Ma quello che ci interessa in questa sede è quanto avviene all’interno del quinto capitolo del romanzo, dal titolo «La storia del mio matrimonio», dove all’interno di una seduta spiritica (in perfetto stile Ouija) il protagonista Zeno Cosini, approfitta del buio e del trasporto emotivo del proprietario di casa per dichiarare il suo amore alla donna che ama e che vorrebbe sposare, ma alla quale non ha mai avuto il coraggio di dichiararsi in condizioni, diciamo, di normalità.

Non sarà superfluo ricordare che questo romanzo nasce anche come polemica nei confronti della psicanalisi che proprio in quegli anni (il libro è pubblicato nel 1923 dall’editore Cappelli di Bologna) cominciava ad affermarsi, e particolarmente nell’ambiente austro-ungarico di cui Trieste, la città di Italo Svevo, faceva parte (impero che si dissolve, come è noto, tra il 1918 e il 1919). Se vogliamo anche dietro il dottor S. potrebbe ironicamente celarsi il padre della psicanalisi, Sigmund Freud, viennese e austriaco.

Ma facciamo una brevissima premessa al quinto capitolo prima di lasciare il lettore al testo in cui si racconta la buffa vicenda di questo maldestro corteggiamento (possiamo dire) spiritico. Zeno cerca spasmodicamente una moglie e prende a frequentare la casa di Giovanni Malfenti (uomo con cui ha rapporti di lavoro) il quale ha quattro figlie: Anna, Alberta, Augusta, Ada. Cosini si infatua di Ada, la più bella delle sorelle, ma che, invece, ha interesse per Guido Speier, un giovane caratterialmente diverso da Zeno e che ha generalmente successo nella vita, sia dal punto di vista professionale sia amoroso (al contrario di Zeno).

Dopo essersi preso una pausa dal frequentare casa Malfenti, ecco che un bel giorno Cosini si ripresenta in quell’appartamento proprio nel bel mezzo di una seduta spiritica e qui trova proprio Guido, anch’egli interessato a Ada. Ma l’occasione è propizia per dichiarare il suo amore, e approfitta proprio della riunione medianica (alla quale non dà nessuna importanza) per non perdere ulteriore tempo e trovare il coraggio di parlare con Ada al buio.
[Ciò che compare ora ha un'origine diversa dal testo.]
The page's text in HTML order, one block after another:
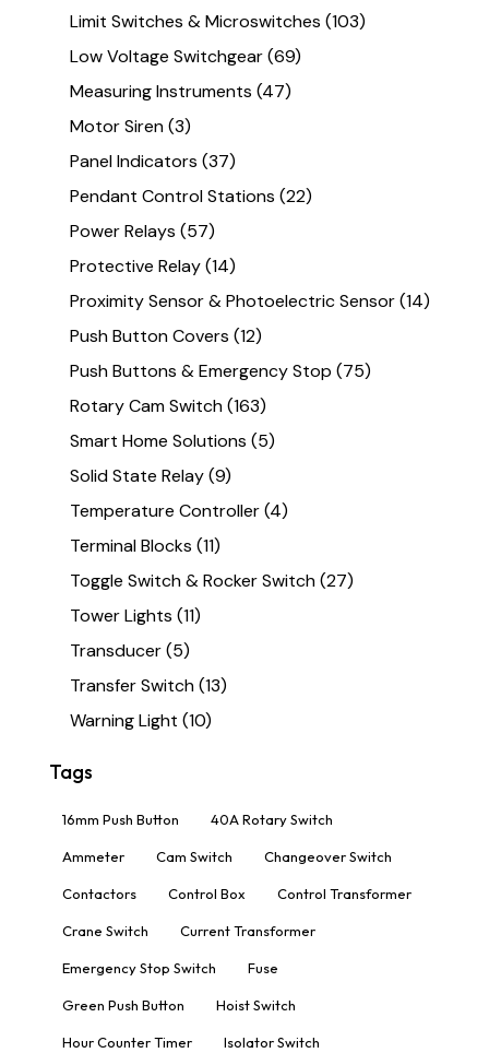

In questa situazione da commedia di antica filmografia (tanto che il protagonista de «La coscienza» è stato paragonato dalla critica letteraria a Buster Keaton, Laurel e Hardy) Zeno inizia a pilotare, dopo il goffo tentativo di rendere noto il suo amore a Ada, la seduta spiritica, a far muovere il tavolino e a far comparire con le lettere il nome «Guido». Ma a questo punto è senz’altro meglio lasciare la parola a Italo Svevo e rileggere il brano estrapolato dal romanzo.

La storia del mio matrimonio
Dal quinto capitolo

«Essa mi condusse al salotto ch’era immerso nell’oscurità più profonda. Arrivatovi dalla piena luce dell’anticamera, per un momento non vidi nulla e non osai movermi. Poi scorsi varie figure disposte intorno ad un tavolino, in fondo al salotto, abbastanza lontano da me.

Fui salutato dalla voce di Ada che nell’oscurità mi parve sensuale. Sorridente, una carezza:

— S’accomodi, da quella parte e non turbi gli spiriti! — Se continuava così io non li avrei certamente turbati.

Da un altro punto della periferia del tavolino echeggiò un’altra voce, di Alberta o forse di Augusta:

— Se vuole prendere parte all’evocazione, c’è qui ancora un posticino libero.

Io ero ben risoluto di non lasciarmi mettere in disparte e avanzai risoluto verso il punto donde m’era provenuto il saluto di Ada. Urtai col ginocchio contro lo spigolo di quel tavolino veneziano ch’era tutto spigoli. Ne ebbi un dolore intenso, ma non mi lasciai arrestare e andai a cadere su un sedile offertomi non sapevo da chi, fra due fanciulle di cui una, quella alla mia destra, pensai fosse Ada e l’altra Augusta. Subito, per evitare ogni contatto con questa, mi spinsi verso l’altra. Ebbi però il dubbio che mi sbagliassi e alla vicina di destra domandai per sentirne la voce:

— Aveste già qualche comunicazione dagli spiriti?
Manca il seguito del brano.